Developer Blog

Shorten Linux boot time with deferred memory block initialization

Written by

Sudarshan Rajagopalan

Jun 2, 2024

If you’re a Linux kernel developer looking for ways to reduce boot time, take a look at deferred memory block initialization. Our Linux Kernel team is always exploring ways to boot devices faster, so we’ve made some progress in this area.

In this post, I’ll explain the background of initializing some system memory blocks in deferred fashion and walk you through options for implementing it. (This is a summary of my presentation “Deferred Memblocks Init for Boot Time Reduction” at Embedded Open Source Summit 2024. See below for details and links.)

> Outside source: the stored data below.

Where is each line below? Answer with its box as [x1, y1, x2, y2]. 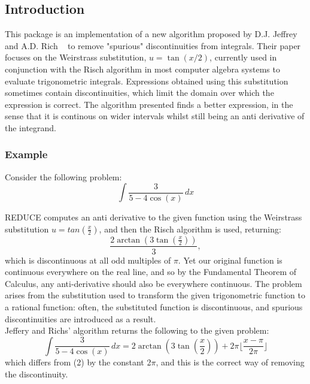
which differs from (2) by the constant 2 [5, 356, 151, 368]
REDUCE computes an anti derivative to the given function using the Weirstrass [5, 210, 302, 223]
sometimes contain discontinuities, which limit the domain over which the [5, 86, 274, 99]
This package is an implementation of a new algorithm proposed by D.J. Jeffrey [5, 28, 297, 40]
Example [5, 147, 48, 162]
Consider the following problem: [5, 170, 122, 183]
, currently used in [209, 51, 277, 64]
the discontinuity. [5, 367, 68, 380]
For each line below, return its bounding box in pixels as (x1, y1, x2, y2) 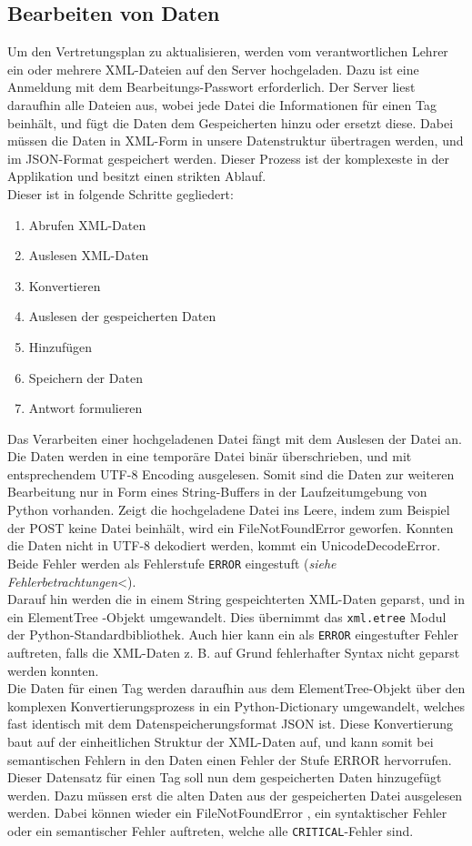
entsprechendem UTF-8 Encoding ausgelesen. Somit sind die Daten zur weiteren (7, 464, 455, 483)
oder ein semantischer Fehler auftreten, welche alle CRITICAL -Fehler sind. (7, 821, 414, 840)
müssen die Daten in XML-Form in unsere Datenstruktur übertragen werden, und (7, 131, 464, 150)
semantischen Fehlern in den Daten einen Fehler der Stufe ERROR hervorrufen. (7, 750, 452, 769)
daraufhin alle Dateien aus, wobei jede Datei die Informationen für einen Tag (7, 95, 437, 114)
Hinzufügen (28, 337, 93, 356)
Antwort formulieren (28, 398, 143, 418)
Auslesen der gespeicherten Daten (28, 307, 216, 326)
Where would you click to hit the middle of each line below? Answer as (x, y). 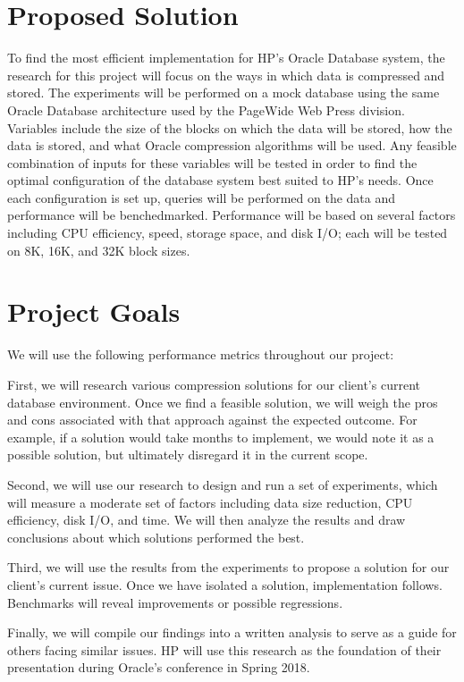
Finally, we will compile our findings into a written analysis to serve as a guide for (232, 632)
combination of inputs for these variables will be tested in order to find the (212, 162)
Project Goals (94, 312)
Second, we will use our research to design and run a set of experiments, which (223, 484)
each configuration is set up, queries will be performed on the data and (202, 197)
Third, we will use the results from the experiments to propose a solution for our (228, 567)
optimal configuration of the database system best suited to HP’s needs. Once (220, 180)
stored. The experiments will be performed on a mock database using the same (224, 93)
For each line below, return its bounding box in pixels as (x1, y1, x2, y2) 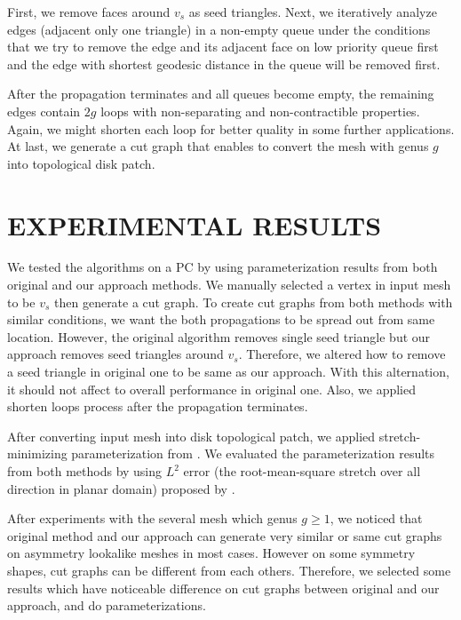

System memory initialization

Here’s a visual representation of system memory initialization:

(Note: In the diagram above and throughout this article, I’ll use 12GB as a typical amount of RAM, unless otherwise indicated.)

After the start kernel comes the setup_arch containing memblock_init, paging_init and bootmem_init. Outside the setup_arch is the mm_init.

paging_init is like a foundation of memory management, invoked when the kernel boots up. It sets up the page tables for all double data rate (DDR) RAM.
bootmem_init initializes all the memory blocks by creating the memmap meta data, also known as the page struct. Every page in memory is mapped by page struct, so bootmem_init is responsible for memblock_init. It is also responsible for doing sparse mem initialization of all sections in RAM.
mm_init initializes all the kernel memory allocators like stack_depot_early_init(), kmem_cache_init(), kmemleak_init(), vmalloc_init() and mm_cache_init(). The allocator of most interest here is mem_init(), because its execution time depends on the amount of RAM on the device. mem_init() gives all pages that are free after the boot to the system allocator as part of the free list.

The problem is that the execution time of those memory blocks – including memblock_init – depends on the amount of DDR RAM you have. The larger the DDR, the more initialization work and time spend is required. All four _init functions require memory initialization of all installed RAM, performed in a single-threaded fashion using the boot CPU, even on a symmetric multiprocessing (SMP) system. Therefore, on devices with hundreds of gigabytes – or terabytes – of memory, it takes much longer until the boot sequence is complete and the userspace is up.

The idea, then, is to defer some memory block initialization until later, thereby reducing boot time and getting to userspace sooner.

Deferred memory block initialization

It’s possible to reduce boot time by bringing up the system with just a subset of memmap. It works because you don’t need all available memory to boot the kernel; the subset requires only enough memory to initialize the kernel and userspace. Later – say, once the kernel is initialized and any secondary CPUs are up – the rest of the memory blocks can be initialized in parallel fashion.

This approach is based on DEFERRED_STRUCT_PAGE_INIT. It has been in the five most recent generations of the Linux kernel, mainly for servers with their terabytes of system RAM. The remaining memory is initialized in a deferred fashion using kthreads and a deferred probe mechanism once all the drivers are loaded.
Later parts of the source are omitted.